# Medieval Exegesis, vol 2 (de Lubac)



## RamistThomist (Oct 24, 2017)

De Lubac killed the forest for the sake of the trees. The book did explain medieval exegesis, so I give him credit on that. And many of his quotations were quite interesting, even stirring--so that's good. But he drowned his argument for the sake of piling on citations. Within 226 pages of text, I counted a total of 2,563 citations, leaving 208 pages of endnotes. 
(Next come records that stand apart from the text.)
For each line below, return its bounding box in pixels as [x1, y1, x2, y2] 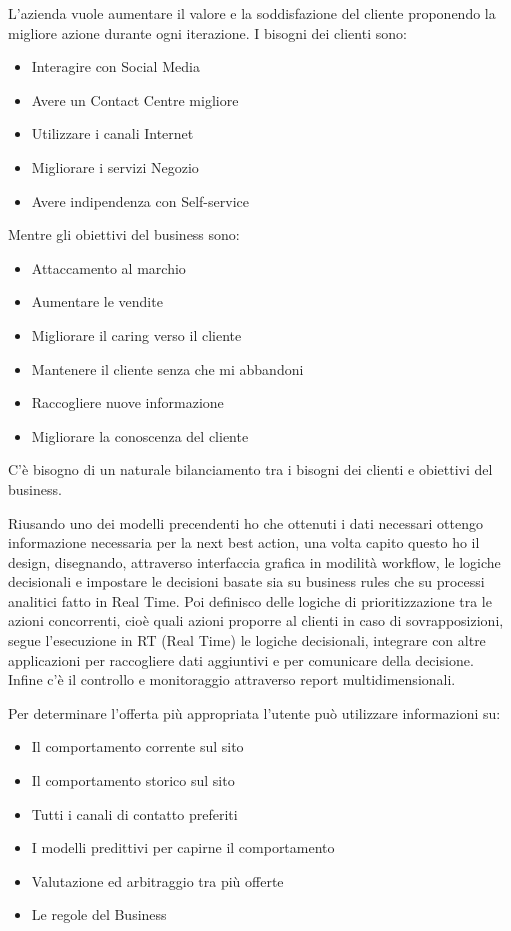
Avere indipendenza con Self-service [31, 190, 249, 211]
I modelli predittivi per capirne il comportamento [31, 837, 335, 858]
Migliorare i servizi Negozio [31, 156, 199, 177]
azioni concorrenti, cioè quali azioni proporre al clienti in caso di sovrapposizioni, [8, 610, 504, 631]
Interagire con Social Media [31, 56, 200, 77]
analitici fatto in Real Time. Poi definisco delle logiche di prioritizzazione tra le [8, 590, 492, 611]
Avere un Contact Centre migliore [31, 89, 239, 110]
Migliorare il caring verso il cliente [31, 324, 242, 345]
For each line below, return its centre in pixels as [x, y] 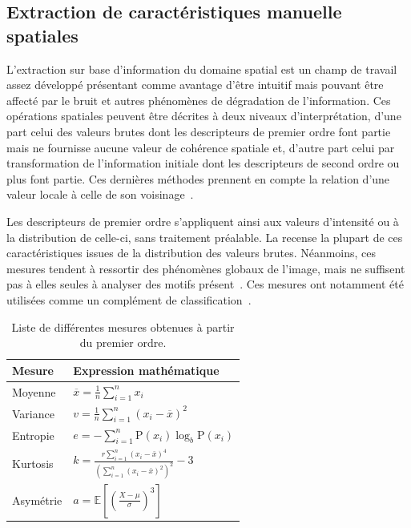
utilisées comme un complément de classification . [129, 299]
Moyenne [34, 391]
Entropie [33, 435]
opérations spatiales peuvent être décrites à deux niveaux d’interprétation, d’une [204, 116]
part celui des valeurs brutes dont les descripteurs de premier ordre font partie [199, 131]
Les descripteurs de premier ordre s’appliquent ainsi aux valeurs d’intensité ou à [203, 221]
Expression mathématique [146, 370]
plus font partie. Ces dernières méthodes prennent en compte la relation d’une [198, 178]
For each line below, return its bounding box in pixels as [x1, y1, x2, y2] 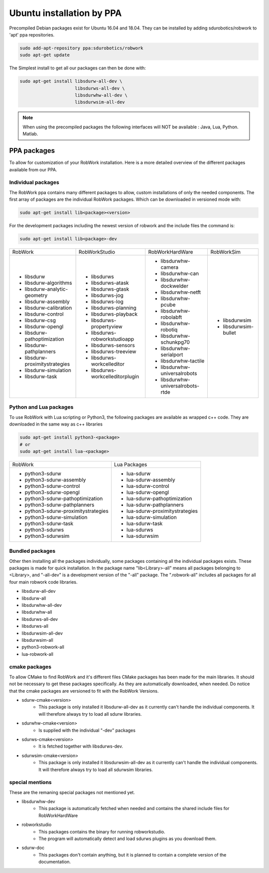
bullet [223, 329, 236, 336]
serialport [160, 351, 183, 358]
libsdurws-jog [91, 292, 124, 299]
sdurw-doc [21, 845, 45, 851]
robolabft [160, 314, 182, 321]
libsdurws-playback [91, 310, 138, 317]
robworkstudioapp [91, 335, 134, 342]
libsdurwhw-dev [21, 799, 55, 805]
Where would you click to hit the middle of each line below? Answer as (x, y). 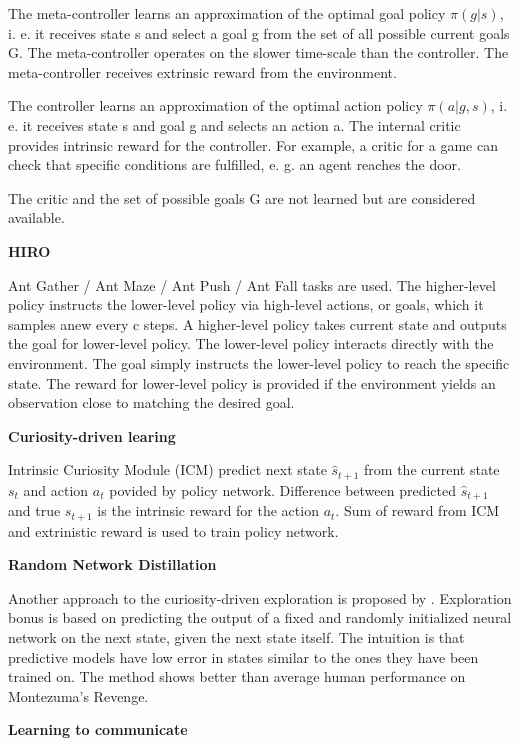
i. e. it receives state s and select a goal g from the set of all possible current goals (259, 32)
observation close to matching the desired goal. (151, 402)
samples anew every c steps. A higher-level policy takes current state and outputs (257, 323)
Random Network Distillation (112, 564)
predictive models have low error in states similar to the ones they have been (243, 656)
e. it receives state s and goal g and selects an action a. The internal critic (234, 124)
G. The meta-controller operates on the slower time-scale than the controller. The (258, 52)
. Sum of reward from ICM (417, 510)
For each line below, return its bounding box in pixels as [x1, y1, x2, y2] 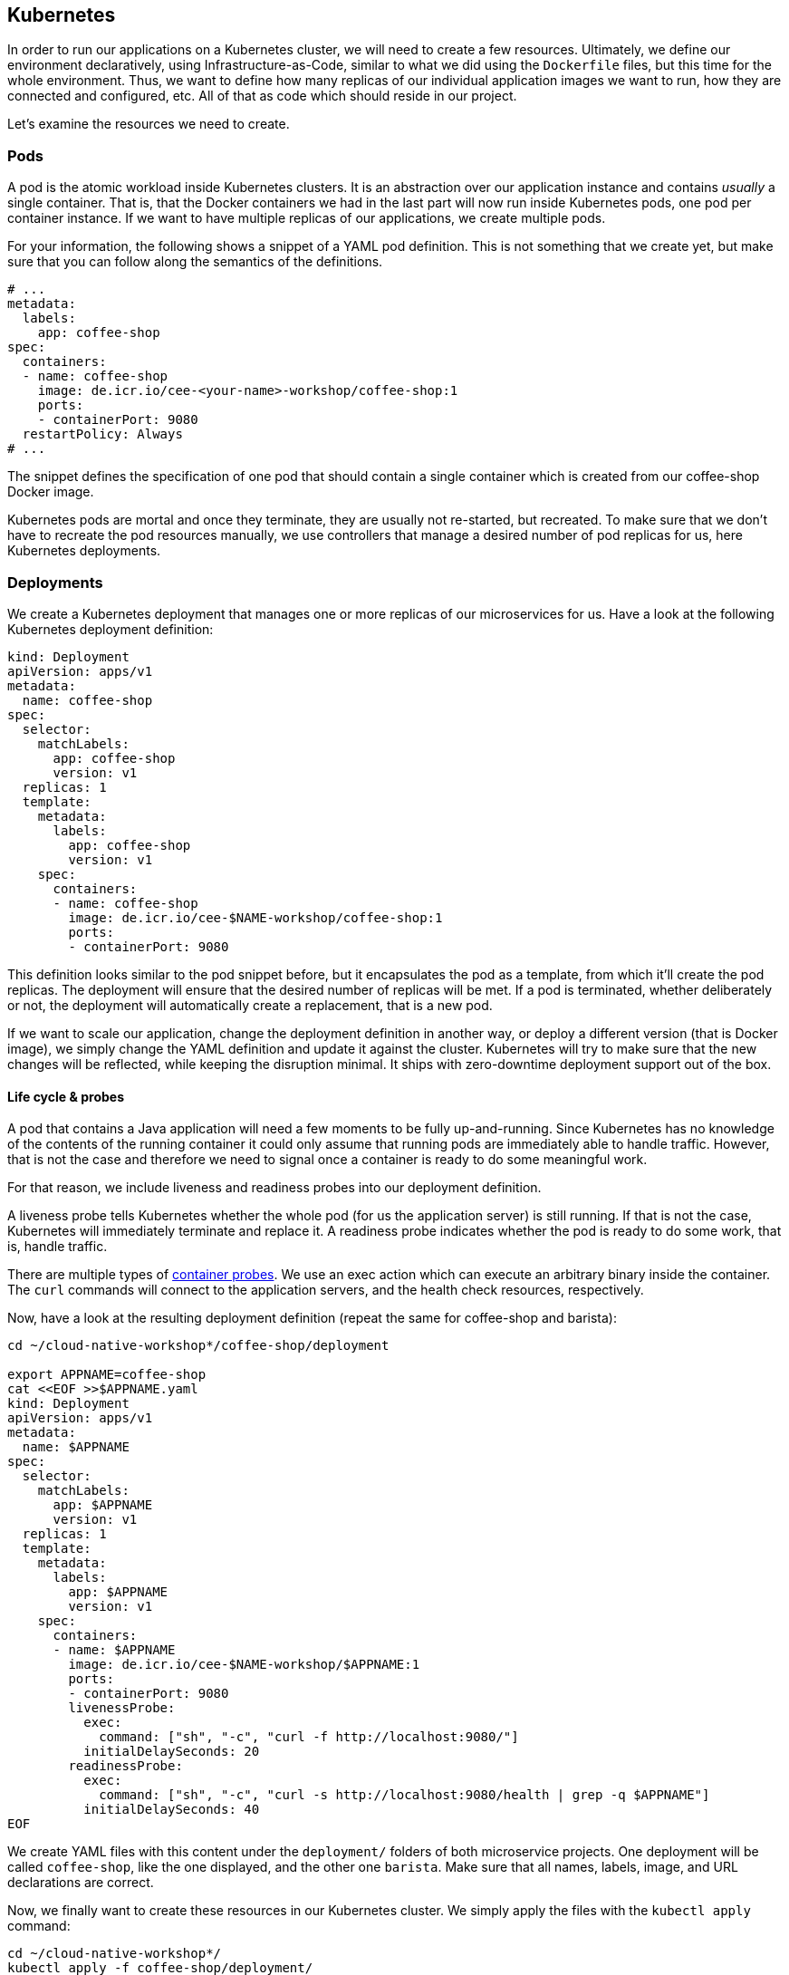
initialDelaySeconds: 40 [83, 1802, 260, 1817]
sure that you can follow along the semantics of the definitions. [7, 254, 383, 270]
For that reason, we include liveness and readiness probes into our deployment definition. [7, 1180, 542, 1196]
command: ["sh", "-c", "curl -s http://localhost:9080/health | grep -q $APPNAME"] [99, 1787, 710, 1803]
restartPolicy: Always [22, 427, 183, 442]
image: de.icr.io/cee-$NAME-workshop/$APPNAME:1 [68, 1657, 420, 1672]
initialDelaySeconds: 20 [83, 1744, 260, 1759]
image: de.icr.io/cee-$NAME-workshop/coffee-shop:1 [68, 910, 443, 925]
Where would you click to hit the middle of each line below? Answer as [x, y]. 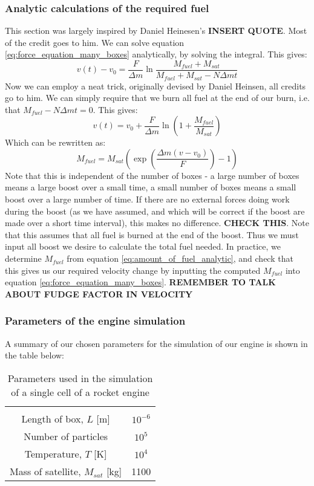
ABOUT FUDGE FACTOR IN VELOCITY [99, 293]
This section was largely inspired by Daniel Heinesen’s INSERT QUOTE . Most [156, 31]
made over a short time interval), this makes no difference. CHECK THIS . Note [157, 223]
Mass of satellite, [45, 471]
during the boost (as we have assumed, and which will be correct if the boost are [155, 211]
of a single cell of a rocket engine [80, 392]
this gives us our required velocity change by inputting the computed [133, 270]
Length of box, [52, 418]
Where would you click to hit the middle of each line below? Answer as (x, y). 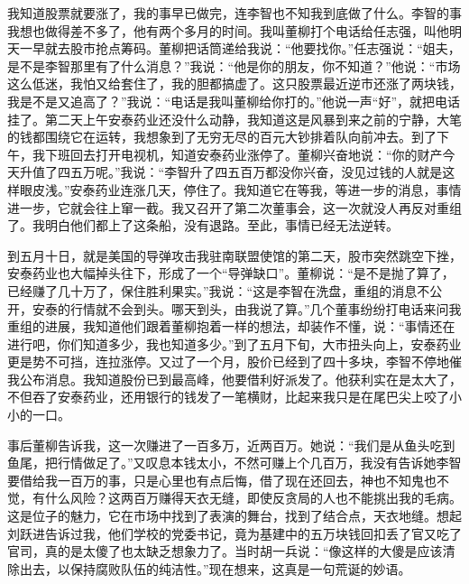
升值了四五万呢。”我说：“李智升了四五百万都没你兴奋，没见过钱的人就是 (231, 172)
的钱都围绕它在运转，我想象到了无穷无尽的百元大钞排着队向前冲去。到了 (222, 137)
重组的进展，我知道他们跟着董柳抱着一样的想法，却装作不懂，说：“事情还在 (231, 326)
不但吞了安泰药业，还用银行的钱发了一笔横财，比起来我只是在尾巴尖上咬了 (228, 397)
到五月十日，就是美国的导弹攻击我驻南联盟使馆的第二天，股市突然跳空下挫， (234, 255)
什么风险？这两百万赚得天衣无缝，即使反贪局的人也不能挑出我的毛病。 (253, 498)
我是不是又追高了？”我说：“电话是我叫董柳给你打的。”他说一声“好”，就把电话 (234, 101)
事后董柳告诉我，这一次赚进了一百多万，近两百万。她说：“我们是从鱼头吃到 (231, 445)
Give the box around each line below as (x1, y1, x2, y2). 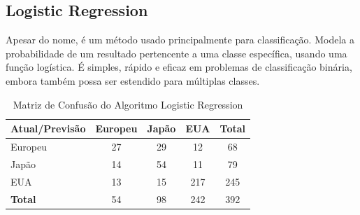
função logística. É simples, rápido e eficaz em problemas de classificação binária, (6, 60, 352, 74)
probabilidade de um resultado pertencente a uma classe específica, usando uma (6, 46, 347, 60)
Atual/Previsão (10, 121, 86, 136)
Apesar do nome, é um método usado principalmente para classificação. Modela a (6, 32, 354, 47)
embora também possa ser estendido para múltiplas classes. (6, 73, 260, 88)
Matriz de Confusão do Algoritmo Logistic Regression (13, 97, 243, 111)
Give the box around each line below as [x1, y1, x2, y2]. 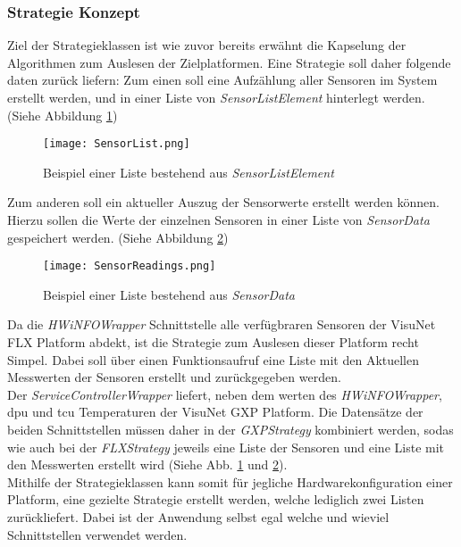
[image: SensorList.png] [43, 137, 190, 151]
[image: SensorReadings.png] [43, 260, 216, 273]
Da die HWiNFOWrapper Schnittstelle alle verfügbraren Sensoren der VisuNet [7, 315, 436, 334]
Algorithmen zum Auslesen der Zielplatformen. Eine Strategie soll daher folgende [7, 53, 451, 71]
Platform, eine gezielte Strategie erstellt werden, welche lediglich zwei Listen [7, 490, 424, 509]
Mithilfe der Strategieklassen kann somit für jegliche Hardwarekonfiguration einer [7, 472, 453, 491]
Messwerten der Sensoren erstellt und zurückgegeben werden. [7, 368, 341, 386]
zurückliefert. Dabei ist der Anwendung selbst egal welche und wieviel [7, 508, 390, 526]
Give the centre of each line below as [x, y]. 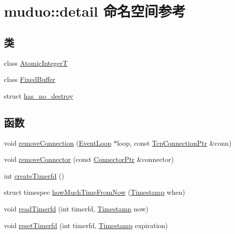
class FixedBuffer [30, 79]
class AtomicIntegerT [36, 63]
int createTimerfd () [34, 175]
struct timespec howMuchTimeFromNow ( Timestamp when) [94, 192]
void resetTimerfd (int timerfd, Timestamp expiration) [86, 225]
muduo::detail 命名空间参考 [95, 11]
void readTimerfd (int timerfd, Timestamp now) [76, 208]
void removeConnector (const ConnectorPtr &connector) [89, 159]
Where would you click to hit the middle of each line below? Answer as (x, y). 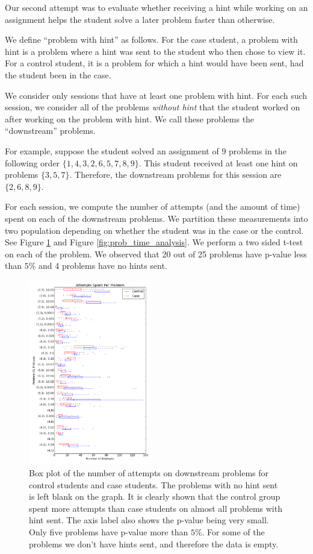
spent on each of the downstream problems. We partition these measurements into (156, 218)
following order (33, 162)
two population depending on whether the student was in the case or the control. (154, 230)
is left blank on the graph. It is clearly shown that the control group (155, 496)
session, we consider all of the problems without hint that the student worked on (153, 107)
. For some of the (233, 532)
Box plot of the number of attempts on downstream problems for (149, 473)
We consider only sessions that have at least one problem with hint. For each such (156, 95)
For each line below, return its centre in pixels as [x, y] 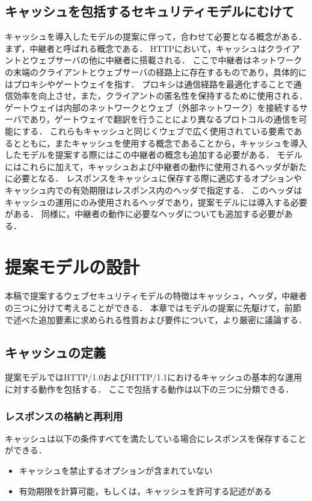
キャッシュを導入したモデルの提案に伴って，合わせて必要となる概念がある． [156, 36]
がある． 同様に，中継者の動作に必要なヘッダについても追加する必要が [145, 214]
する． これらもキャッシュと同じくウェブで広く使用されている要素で [158, 131]
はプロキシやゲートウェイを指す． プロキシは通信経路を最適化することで [149, 83]
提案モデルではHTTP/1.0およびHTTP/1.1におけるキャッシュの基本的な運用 [154, 377]
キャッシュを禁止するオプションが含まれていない [116, 470]
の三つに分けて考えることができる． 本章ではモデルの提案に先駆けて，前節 [153, 308]
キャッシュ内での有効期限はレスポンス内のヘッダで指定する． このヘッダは [154, 190]
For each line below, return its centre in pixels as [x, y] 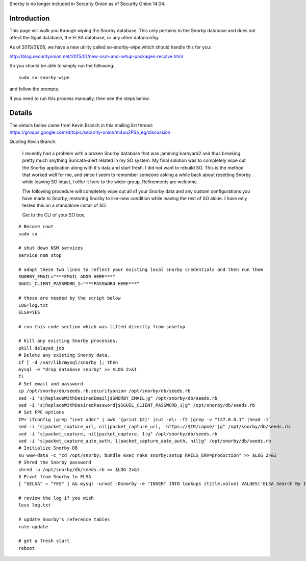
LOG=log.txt [33, 305]
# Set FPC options [42, 412]
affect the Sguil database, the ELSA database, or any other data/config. [84, 38]
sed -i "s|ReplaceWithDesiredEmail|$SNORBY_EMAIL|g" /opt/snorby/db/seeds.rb [118, 398]
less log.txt [35, 505]
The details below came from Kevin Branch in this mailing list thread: [81, 125]
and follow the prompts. [34, 89]
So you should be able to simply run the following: [62, 66]
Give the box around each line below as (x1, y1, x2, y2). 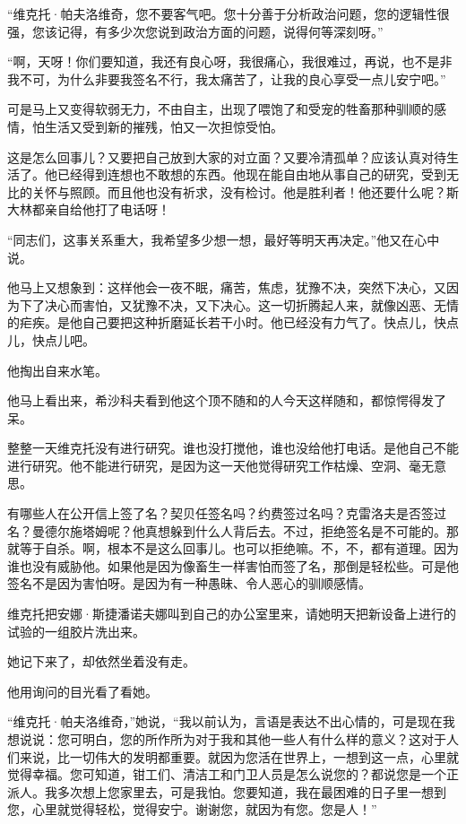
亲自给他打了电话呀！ (44, 200, 170, 219)
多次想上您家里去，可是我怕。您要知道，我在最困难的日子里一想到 (56, 782, 446, 801)
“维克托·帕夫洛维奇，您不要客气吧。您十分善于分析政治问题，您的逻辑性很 (7, 4, 450, 22)
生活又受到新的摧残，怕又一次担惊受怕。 (44, 117, 283, 135)
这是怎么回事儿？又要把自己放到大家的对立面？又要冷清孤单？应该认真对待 (7, 147, 446, 166)
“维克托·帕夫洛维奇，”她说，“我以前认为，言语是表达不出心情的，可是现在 (7, 712, 443, 731)
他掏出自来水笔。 (7, 360, 108, 379)
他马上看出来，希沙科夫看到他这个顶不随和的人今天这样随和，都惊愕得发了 (7, 391, 446, 410)
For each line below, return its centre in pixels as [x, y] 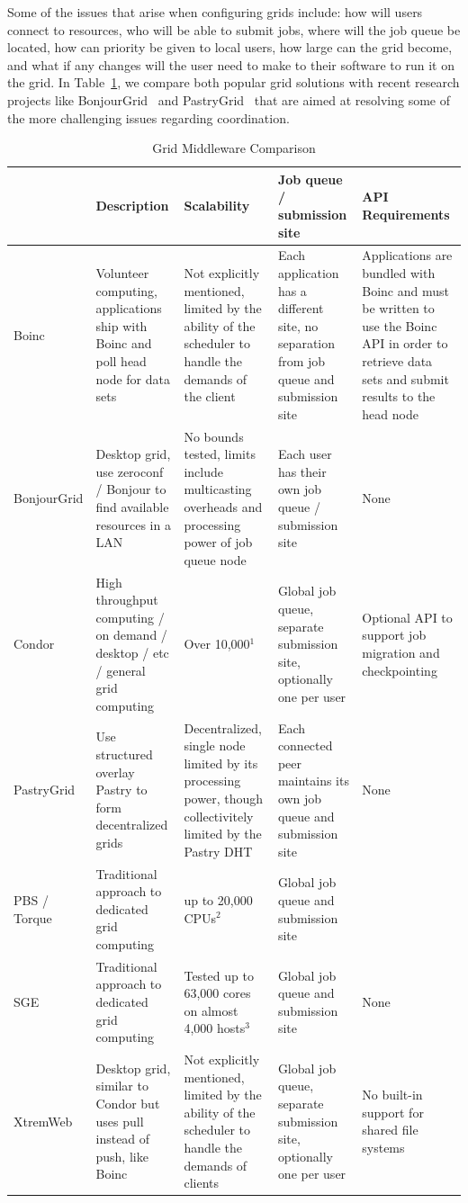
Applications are [407, 255]
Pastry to [121, 790]
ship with [121, 325]
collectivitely [219, 816]
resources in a [133, 524]
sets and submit [405, 378]
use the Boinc [400, 325]
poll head [121, 360]
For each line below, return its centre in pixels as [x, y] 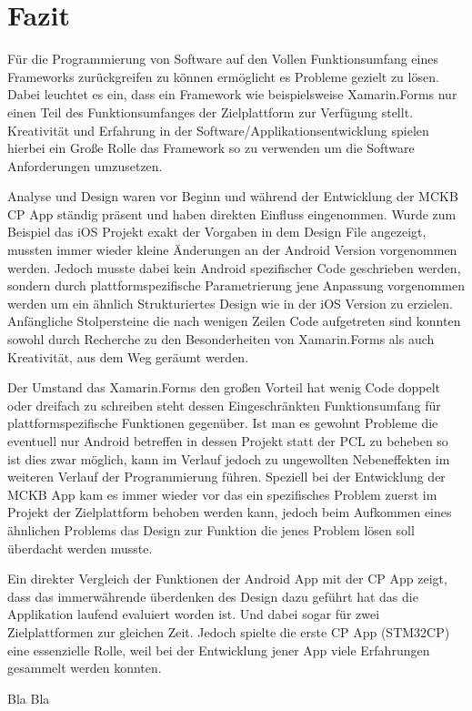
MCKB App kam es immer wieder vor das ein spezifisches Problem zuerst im [222, 494]
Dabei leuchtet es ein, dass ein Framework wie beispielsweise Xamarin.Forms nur [232, 94]
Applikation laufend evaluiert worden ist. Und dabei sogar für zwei [194, 614]
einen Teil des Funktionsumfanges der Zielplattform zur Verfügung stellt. [210, 112]
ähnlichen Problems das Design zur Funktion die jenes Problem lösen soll [211, 529]
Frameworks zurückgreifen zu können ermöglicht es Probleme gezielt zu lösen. [223, 76]
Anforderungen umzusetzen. [85, 165]
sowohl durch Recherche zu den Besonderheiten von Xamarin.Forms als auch [221, 339]
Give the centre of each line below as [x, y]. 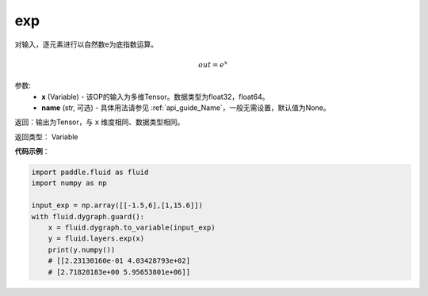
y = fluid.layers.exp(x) [96, 239]
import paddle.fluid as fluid [90, 173]
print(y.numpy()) [82, 250]
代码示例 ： [32, 151]
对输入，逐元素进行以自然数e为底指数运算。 [86, 44]
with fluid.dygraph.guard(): [88, 216]
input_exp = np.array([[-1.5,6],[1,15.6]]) [117, 205]
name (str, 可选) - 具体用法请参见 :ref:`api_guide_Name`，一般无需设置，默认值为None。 [186, 108]
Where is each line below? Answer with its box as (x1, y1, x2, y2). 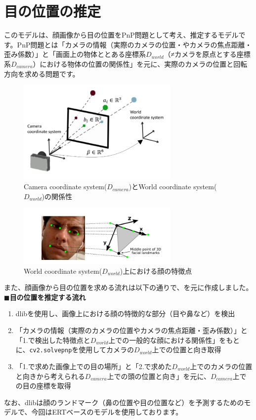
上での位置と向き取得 (152, 344, 221, 355)
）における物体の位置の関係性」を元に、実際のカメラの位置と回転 (33, 58, 248, 69)
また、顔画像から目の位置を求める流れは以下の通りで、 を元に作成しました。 (4, 282, 253, 293)
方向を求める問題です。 (4, 68, 80, 79)
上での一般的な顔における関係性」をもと (108, 335, 240, 345)
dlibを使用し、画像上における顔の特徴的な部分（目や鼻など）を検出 (15, 308, 235, 319)
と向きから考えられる (15, 371, 85, 381)
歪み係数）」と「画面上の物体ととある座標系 (4, 49, 146, 59)
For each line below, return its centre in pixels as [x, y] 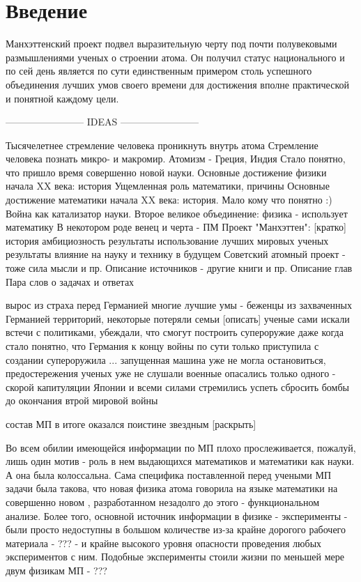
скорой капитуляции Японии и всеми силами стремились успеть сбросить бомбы [177, 386]
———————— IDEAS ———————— [102, 122]
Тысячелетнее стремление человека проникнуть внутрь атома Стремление [162, 145]
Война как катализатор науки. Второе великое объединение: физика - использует [177, 213]
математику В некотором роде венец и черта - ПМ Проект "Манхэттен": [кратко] [176, 227]
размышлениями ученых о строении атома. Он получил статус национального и [175, 57]
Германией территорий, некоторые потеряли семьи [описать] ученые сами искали [178, 318]
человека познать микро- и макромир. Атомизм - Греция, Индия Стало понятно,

So what's his argument? I'm not sure. (I'm kidding). On de Lubac's reading, allegory isn't the wax nose that it would later become. Rather, Allegory is when one thing is being accomplished and another pre-figured (de Lubac 7). Sounds a lot like modern typology. The “mystic sense”of Scripture refers to a reality ‘hidden in God’ and then revealed to mankind in Christ (20). And the movement from history to eschatology (anagogy) isn't completely arbitrary. It unfolds within the prior historical moment of the Incarnate Word. The object of allegory is a reality of things to come (94). It is an opposition of sign and thing signified within a single duration (95). History, in short, can never fully contain that which it foretells. Allegory, then, is an irruption from the historia into the allegoria, what de Lubac calls “another dimension” (95). Interiority: not necessarily the inner life, but the interiority of the mystery (97). These “hidden facts have an inside,” which is salvific (98).

Conclusion:

I'm not sure if I recommend this book. It is very expensive and crowded with citations that don't always add to his argument, leaving the actual argument in fog. And I say this as someone who loves de Lubac's work. Read Boersma instead.


----------